(Try it):
Each line of the data below that carries the word "public" needs to be copied.

☆ ☆ ☆ ☆ ☆

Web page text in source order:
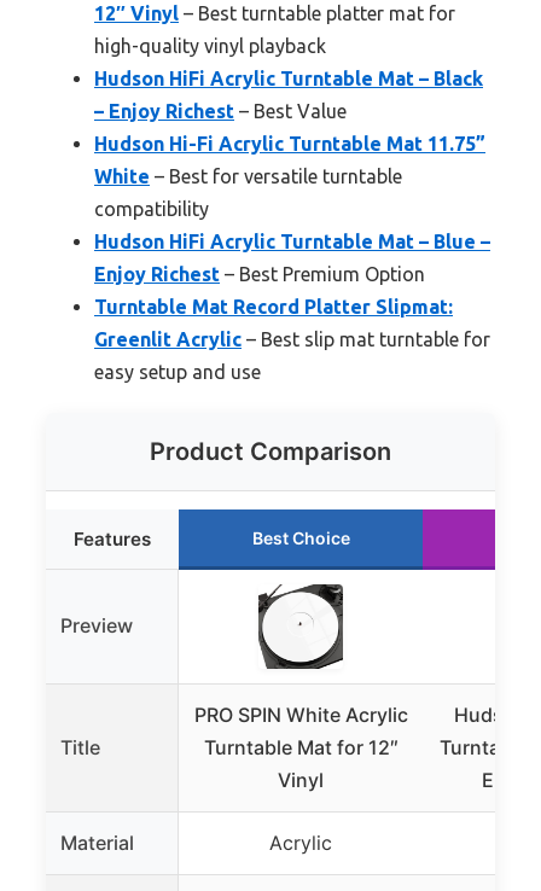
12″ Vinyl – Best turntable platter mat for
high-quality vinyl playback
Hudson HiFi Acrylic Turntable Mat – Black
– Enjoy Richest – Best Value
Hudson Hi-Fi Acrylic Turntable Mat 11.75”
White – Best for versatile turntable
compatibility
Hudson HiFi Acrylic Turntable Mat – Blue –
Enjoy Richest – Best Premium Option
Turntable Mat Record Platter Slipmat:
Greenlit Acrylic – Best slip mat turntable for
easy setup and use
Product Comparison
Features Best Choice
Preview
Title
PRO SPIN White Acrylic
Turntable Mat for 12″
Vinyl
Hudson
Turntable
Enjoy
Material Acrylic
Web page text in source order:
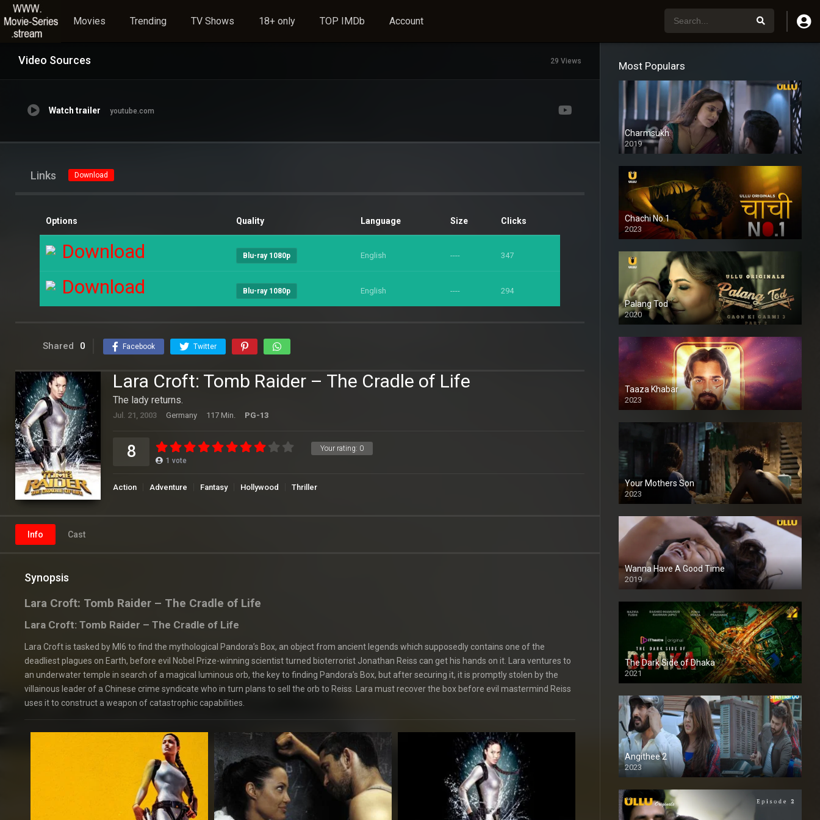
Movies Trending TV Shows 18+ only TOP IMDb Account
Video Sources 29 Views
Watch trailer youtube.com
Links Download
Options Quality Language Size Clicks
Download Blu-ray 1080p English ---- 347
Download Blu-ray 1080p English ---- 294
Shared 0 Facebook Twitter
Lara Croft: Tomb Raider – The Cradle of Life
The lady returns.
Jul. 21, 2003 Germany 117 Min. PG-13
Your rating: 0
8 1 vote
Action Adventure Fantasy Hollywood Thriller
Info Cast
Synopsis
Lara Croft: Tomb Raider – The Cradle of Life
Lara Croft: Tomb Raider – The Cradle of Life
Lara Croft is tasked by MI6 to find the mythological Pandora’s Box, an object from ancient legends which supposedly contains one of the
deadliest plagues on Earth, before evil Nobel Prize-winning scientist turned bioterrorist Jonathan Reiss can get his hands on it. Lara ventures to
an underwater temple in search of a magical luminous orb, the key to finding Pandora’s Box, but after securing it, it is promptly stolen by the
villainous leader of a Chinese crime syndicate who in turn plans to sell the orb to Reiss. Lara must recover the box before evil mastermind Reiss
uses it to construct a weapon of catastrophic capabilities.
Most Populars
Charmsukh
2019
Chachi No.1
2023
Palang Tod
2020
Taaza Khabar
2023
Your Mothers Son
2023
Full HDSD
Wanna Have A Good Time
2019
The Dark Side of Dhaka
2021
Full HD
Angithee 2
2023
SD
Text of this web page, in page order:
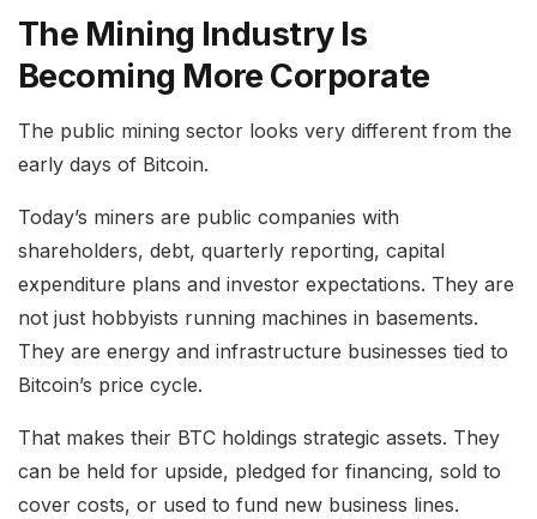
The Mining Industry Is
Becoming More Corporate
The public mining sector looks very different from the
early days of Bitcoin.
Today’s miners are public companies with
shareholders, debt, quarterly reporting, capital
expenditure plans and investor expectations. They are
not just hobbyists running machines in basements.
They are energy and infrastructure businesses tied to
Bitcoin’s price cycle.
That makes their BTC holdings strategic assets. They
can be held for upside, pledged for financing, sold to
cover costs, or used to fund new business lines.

☆ ☆ ☆ ☆ ☆

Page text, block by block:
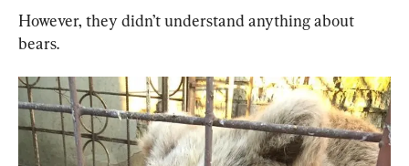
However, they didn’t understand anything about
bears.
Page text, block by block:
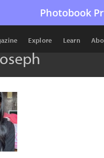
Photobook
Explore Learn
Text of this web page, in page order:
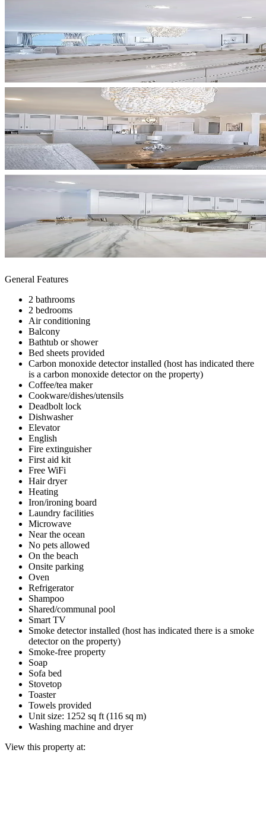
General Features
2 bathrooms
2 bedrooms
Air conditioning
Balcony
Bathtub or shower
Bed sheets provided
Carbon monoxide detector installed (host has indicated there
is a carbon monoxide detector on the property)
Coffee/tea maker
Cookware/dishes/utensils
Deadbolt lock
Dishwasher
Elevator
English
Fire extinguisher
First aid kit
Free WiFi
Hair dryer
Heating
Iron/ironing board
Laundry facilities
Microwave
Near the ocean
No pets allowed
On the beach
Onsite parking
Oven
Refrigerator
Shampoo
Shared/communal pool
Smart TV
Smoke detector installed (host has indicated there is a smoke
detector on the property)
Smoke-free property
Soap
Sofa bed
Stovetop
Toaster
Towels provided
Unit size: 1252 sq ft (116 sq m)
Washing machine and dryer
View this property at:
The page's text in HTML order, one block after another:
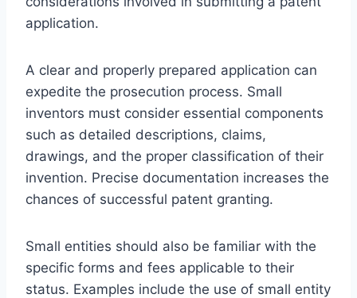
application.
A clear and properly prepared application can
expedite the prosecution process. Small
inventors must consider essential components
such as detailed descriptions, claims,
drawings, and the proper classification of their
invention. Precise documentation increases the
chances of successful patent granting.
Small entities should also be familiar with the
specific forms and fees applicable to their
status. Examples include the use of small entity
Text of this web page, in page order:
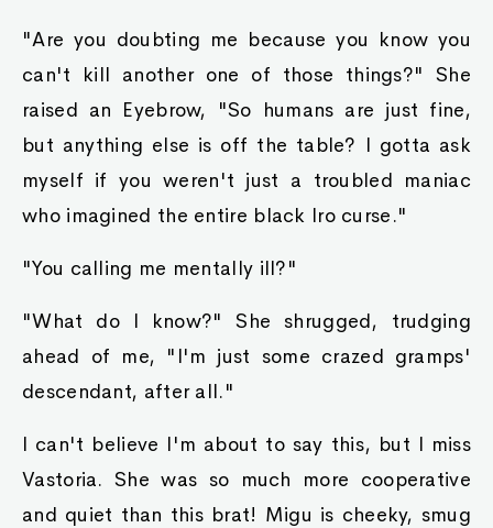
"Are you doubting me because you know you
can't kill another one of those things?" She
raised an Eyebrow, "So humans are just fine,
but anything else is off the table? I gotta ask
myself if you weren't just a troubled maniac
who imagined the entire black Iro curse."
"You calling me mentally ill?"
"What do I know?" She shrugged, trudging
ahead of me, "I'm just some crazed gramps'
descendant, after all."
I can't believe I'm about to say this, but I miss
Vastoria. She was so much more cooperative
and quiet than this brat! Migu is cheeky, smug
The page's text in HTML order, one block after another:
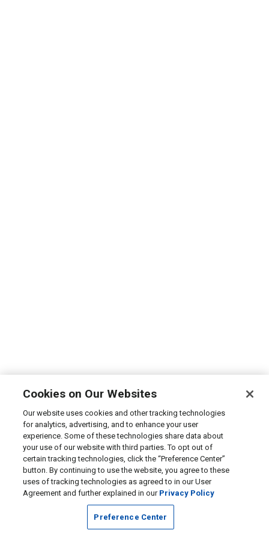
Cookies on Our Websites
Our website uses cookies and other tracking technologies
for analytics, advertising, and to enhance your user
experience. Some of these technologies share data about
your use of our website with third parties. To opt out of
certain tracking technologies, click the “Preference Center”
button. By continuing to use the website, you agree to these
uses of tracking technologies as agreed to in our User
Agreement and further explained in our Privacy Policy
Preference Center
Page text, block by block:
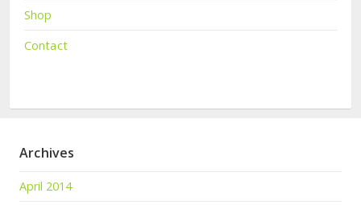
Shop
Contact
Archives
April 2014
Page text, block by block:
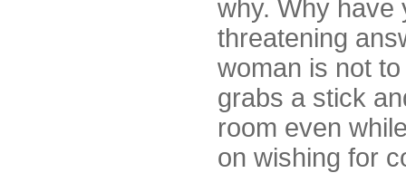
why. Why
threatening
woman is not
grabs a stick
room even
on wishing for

☆ ☆ ☆ ☆ ☆

(Answer to this problem):
The public mining sector looks very different from the
Today’s miners are public companies with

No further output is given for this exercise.